___ Extracted material

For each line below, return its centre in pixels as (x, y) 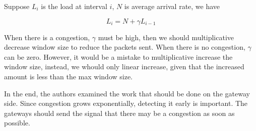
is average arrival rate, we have (172, 6)
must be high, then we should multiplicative (166, 37)
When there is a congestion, (47, 37)
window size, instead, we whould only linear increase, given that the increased (124, 67)
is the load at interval (74, 6)
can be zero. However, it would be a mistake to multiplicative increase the (118, 56)
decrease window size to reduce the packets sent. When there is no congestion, (125, 47)
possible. (17, 123)
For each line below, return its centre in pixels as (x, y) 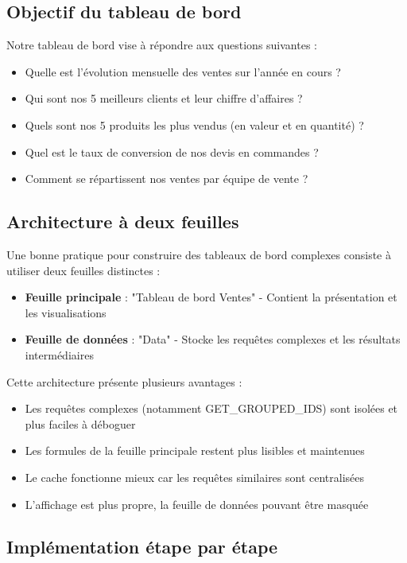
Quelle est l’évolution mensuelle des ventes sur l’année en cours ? (183, 71)
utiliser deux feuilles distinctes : (83, 270)
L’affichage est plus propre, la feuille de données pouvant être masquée (197, 504)
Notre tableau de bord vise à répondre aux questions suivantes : (162, 45)
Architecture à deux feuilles (123, 221)
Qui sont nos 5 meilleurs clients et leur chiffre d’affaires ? (164, 98)
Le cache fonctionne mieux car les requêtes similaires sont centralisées (195, 477)
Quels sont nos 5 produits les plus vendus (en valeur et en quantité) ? (194, 124)
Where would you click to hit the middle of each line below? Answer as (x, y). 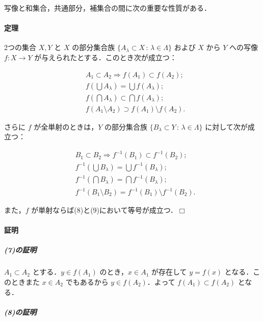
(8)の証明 (20, 312)
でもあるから (87, 281)
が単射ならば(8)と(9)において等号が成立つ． (104, 210)
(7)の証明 (20, 250)
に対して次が (226, 126)
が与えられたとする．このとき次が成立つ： (106, 57)
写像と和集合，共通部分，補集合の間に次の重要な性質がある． (108, 8)
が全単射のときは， (66, 126)
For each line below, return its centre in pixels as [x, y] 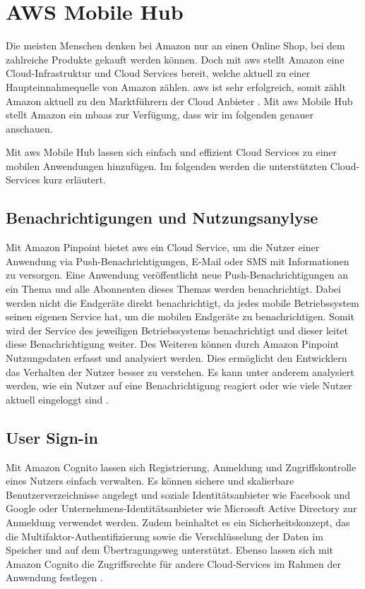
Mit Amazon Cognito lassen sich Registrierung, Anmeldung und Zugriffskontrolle [181, 467]
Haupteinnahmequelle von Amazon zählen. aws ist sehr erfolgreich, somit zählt [176, 86]
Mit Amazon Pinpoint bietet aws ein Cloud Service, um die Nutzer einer [163, 247]
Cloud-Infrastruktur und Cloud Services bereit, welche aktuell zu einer [158, 73]
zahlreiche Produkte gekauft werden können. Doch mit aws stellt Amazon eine [175, 59]
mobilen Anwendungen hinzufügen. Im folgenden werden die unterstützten [167, 165]
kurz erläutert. [74, 180]
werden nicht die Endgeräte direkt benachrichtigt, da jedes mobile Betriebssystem [182, 302]
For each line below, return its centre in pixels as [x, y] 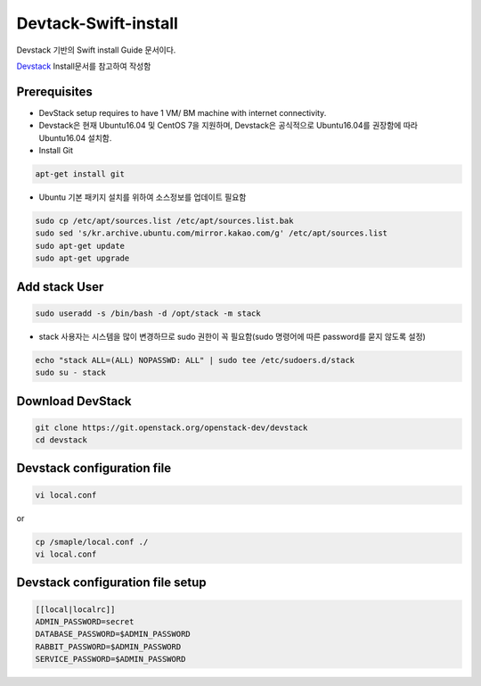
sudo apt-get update [80, 246]
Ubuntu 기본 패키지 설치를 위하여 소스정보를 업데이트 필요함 [143, 197]
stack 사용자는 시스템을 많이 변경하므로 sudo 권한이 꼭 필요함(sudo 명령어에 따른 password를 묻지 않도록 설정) [232, 336]
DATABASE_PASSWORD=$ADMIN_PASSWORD [113, 634]
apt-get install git [80, 174]
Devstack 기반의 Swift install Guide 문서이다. [96, 50]
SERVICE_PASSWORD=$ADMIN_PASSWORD [110, 659]
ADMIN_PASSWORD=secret [85, 622]
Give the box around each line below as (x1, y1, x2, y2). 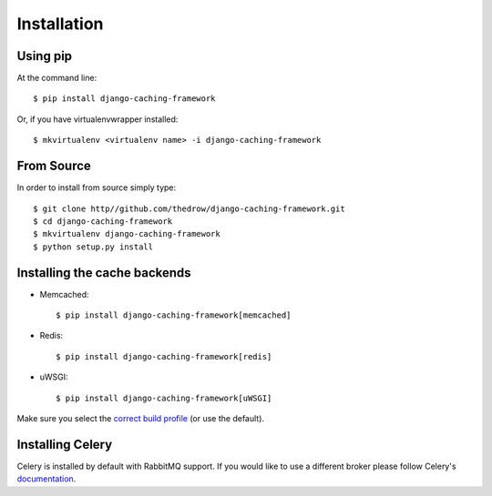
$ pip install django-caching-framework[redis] (56, 351, 272, 361)
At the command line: (16, 73, 97, 84)
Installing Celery (16, 437, 113, 452)
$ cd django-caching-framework (33, 216, 173, 227)
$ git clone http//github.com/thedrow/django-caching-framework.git (33, 203, 345, 214)
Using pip (16, 48, 73, 64)
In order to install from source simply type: (16, 182, 177, 193)
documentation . (16, 473, 77, 484)
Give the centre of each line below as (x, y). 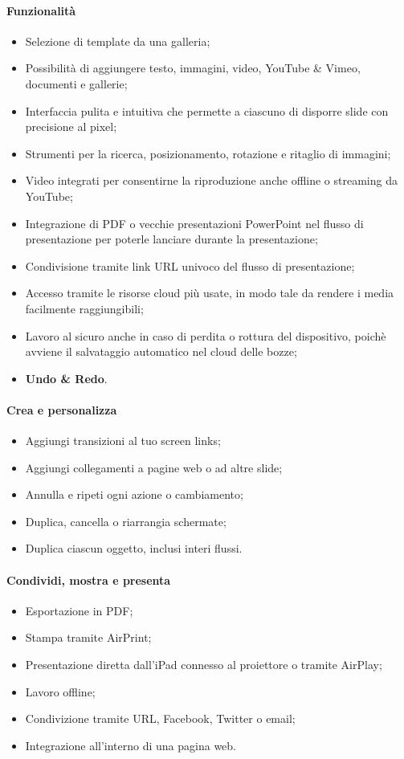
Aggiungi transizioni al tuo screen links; (123, 441)
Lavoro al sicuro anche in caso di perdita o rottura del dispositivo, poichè (206, 335)
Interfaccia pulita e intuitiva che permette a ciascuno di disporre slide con (207, 110)
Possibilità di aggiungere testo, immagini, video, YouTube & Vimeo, (193, 68)
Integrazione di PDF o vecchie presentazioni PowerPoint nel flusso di (194, 223)
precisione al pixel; (71, 126)
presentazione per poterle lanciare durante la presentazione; (171, 239)
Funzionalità (41, 10)
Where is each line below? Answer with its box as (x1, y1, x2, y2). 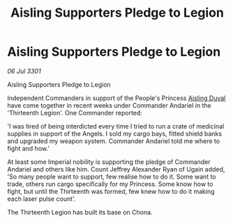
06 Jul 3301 (7, 67, 41, 75)
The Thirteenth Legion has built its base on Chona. (7, 208, 153, 216)
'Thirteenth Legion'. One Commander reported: (7, 108, 143, 117)
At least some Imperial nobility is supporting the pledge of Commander (7, 158, 211, 166)
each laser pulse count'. (7, 195, 76, 203)
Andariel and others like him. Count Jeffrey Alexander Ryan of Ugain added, (7, 165, 225, 173)
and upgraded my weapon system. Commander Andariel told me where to (7, 137, 220, 145)
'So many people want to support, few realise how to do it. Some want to (7, 172, 216, 181)
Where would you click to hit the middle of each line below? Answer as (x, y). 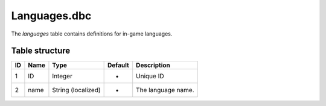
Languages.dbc (51, 16)
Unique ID (150, 76)
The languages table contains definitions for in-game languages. (92, 34)
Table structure (41, 51)
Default (118, 65)
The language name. (165, 90)
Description (153, 65)
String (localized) (76, 90)
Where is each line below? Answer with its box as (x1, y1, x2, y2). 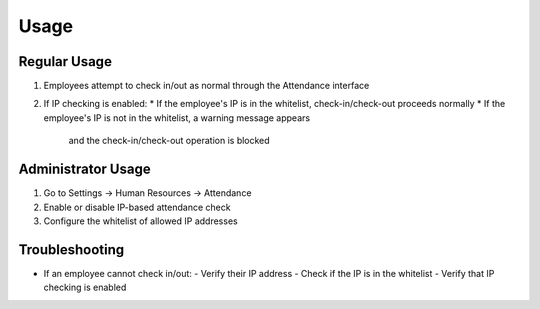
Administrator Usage (18, 161, 151, 178)
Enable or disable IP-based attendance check (43, 201, 231, 213)
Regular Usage (18, 53, 112, 70)
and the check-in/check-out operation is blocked (68, 135, 270, 147)
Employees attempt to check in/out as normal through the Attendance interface (43, 80, 370, 92)
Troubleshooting (18, 241, 125, 258)
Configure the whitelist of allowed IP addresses (43, 215, 239, 227)
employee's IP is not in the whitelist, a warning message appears (43, 111, 310, 124)
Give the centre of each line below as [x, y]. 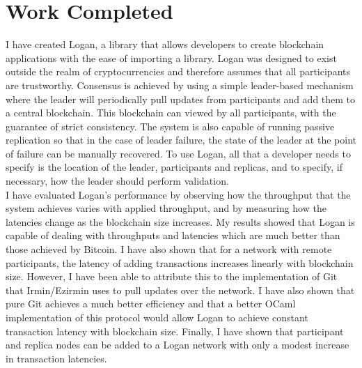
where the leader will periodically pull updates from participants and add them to [181, 99]
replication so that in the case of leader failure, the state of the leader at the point [181, 140]
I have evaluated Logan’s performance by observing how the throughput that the [178, 194]
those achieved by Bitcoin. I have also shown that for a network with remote [169, 249]
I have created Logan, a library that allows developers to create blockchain [165, 44]
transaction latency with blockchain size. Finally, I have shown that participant [175, 331]
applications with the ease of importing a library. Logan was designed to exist [171, 58]
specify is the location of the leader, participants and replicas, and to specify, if [174, 167]
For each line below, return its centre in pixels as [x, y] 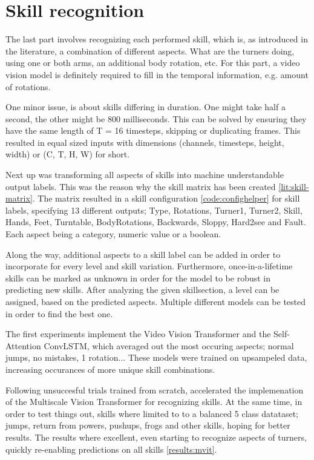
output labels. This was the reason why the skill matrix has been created [141, 186]
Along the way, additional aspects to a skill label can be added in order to [143, 254]
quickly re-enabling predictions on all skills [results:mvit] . [111, 449]
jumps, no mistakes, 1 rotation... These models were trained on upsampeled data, [156, 357]
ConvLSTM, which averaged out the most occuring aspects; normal [169, 345]
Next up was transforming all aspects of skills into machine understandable [145, 175]
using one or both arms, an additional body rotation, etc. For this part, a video [153, 63]
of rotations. [28, 86]
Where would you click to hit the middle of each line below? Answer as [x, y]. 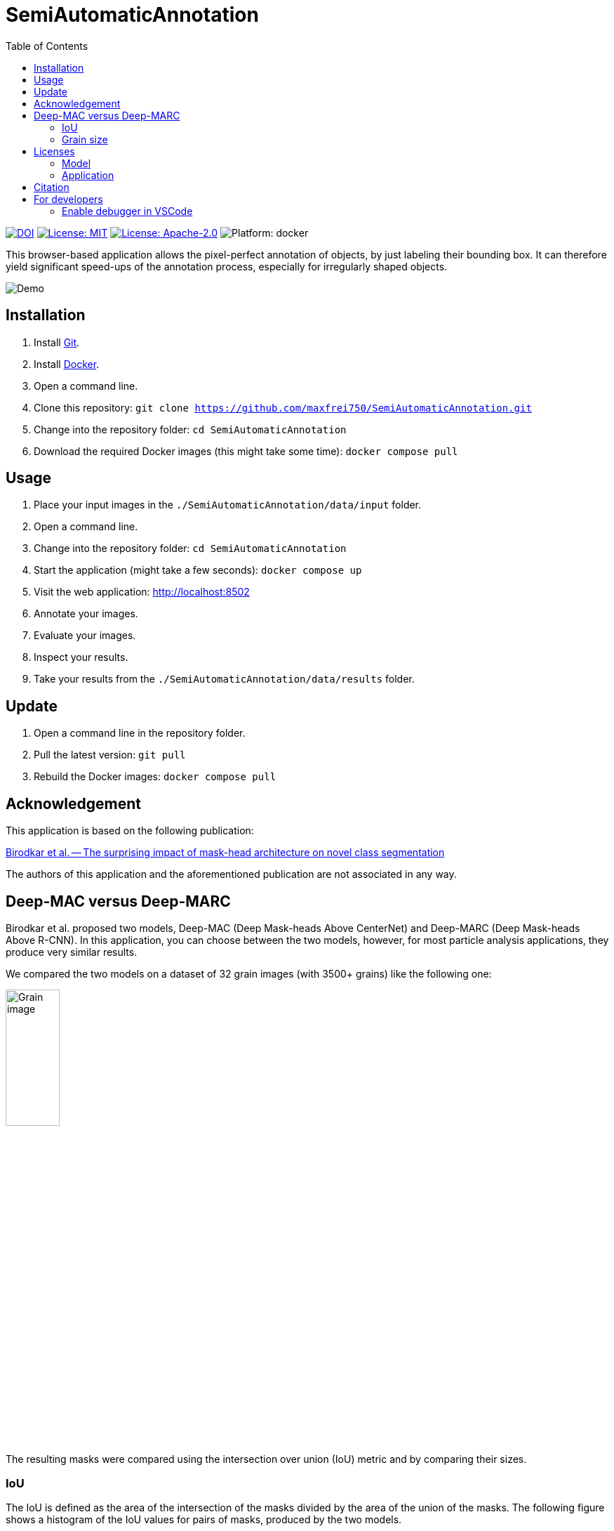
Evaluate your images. [85, 636]
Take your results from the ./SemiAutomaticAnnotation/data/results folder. [224, 679]
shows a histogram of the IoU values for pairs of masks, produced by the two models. [204, 1520]
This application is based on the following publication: [130, 831]
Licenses [54, 151]
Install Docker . [67, 364]
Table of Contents [47, 46]
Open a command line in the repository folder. [140, 733]
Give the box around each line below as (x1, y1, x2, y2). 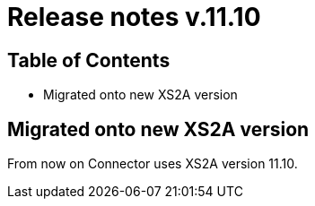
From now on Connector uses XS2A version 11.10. (7, 156, 298, 172)
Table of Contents (7, 48, 171, 72)
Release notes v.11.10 (7, 2, 261, 32)
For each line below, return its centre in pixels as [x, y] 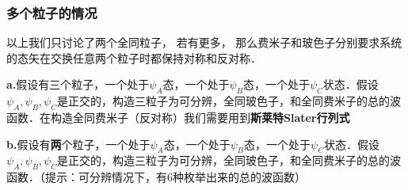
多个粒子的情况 [52, 12]
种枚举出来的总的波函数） [239, 177]
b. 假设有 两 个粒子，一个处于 [78, 144]
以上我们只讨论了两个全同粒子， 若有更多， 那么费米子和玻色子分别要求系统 [204, 42]
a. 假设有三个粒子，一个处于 [78, 84]
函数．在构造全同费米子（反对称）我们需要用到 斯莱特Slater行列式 [178, 117]
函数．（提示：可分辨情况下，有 [87, 177]
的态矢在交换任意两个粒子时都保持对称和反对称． [134, 57]
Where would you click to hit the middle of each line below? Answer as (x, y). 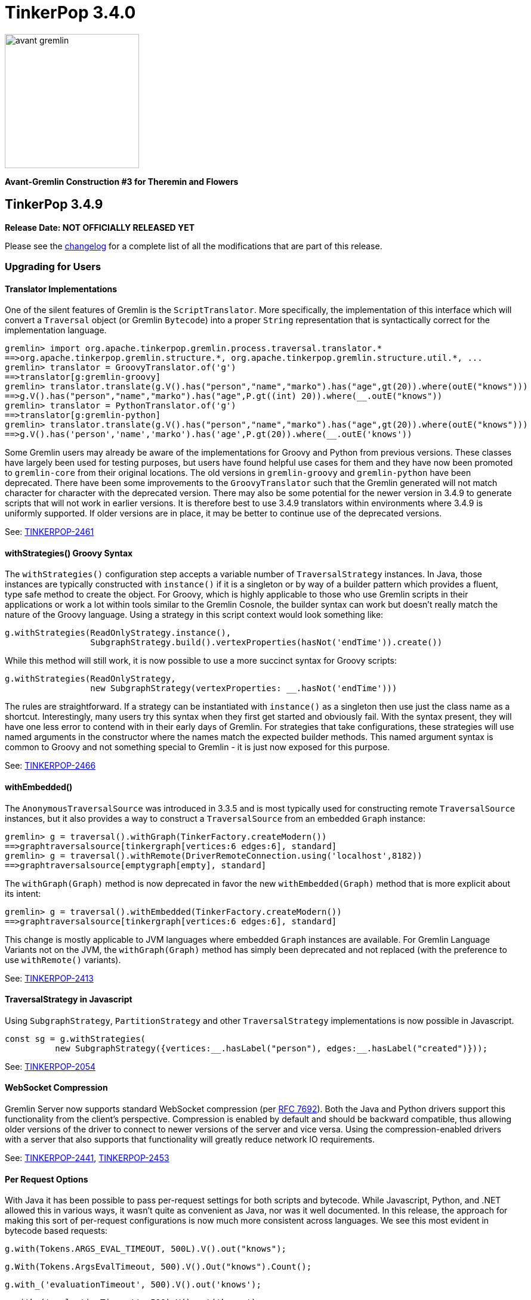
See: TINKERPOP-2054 (50, 1066)
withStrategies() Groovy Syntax (69, 553)
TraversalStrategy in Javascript (69, 999)
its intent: (23, 893)
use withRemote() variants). (63, 959)
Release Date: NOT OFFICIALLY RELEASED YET (100, 227)
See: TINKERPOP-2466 (50, 766)
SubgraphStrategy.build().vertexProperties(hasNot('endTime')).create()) (266, 643)
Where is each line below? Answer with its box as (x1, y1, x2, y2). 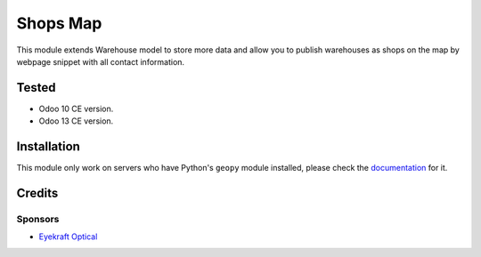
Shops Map (16, 13, 102, 33)
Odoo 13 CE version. (38, 116, 114, 126)
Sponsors (16, 213, 60, 225)
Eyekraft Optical (38, 231, 98, 242)
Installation (16, 139, 80, 155)
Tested (16, 80, 56, 95)
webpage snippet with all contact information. (16, 56, 185, 67)
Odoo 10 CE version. (38, 103, 114, 114)
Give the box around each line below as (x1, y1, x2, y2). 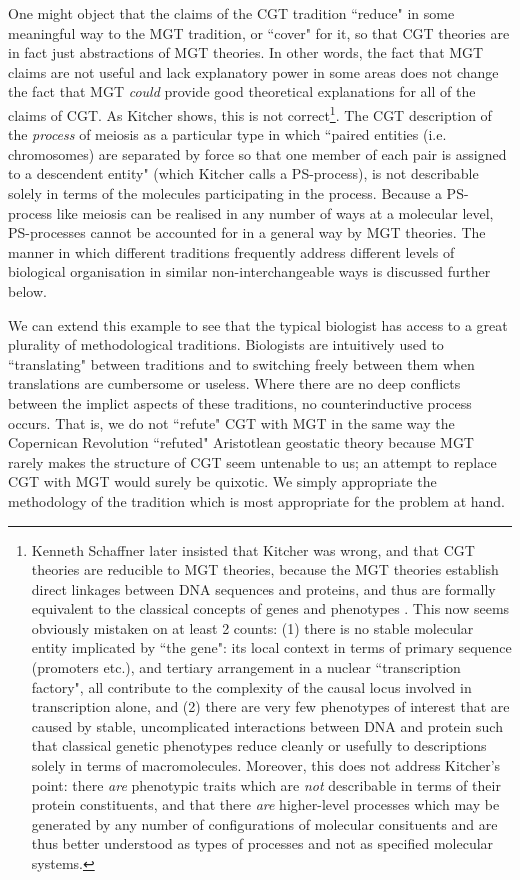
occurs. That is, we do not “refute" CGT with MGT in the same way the (8, 412, 455, 433)
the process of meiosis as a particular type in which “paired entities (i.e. (8, 124, 447, 145)
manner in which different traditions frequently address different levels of (8, 241, 455, 262)
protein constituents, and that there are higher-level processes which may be (31, 794, 500, 815)
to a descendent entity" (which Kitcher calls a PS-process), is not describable (8, 163, 479, 184)
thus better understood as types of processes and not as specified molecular (31, 833, 494, 854)
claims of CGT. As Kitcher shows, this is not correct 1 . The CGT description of (8, 101, 492, 125)
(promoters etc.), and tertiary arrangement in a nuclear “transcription (31, 657, 461, 678)
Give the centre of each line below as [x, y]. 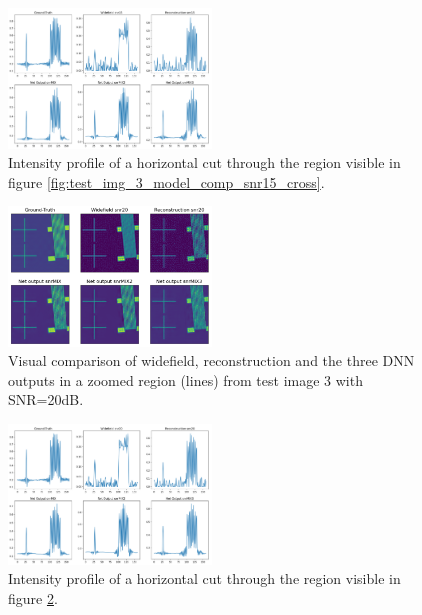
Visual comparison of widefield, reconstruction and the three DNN [211, 360]
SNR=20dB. [46, 399]
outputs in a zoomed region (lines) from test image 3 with [185, 379]
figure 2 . [33, 597]
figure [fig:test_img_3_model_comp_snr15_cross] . [166, 181]

______

■ **Task objective**
Say how many lines above include "video". The number alone is the answer.

■ **The completed task**
2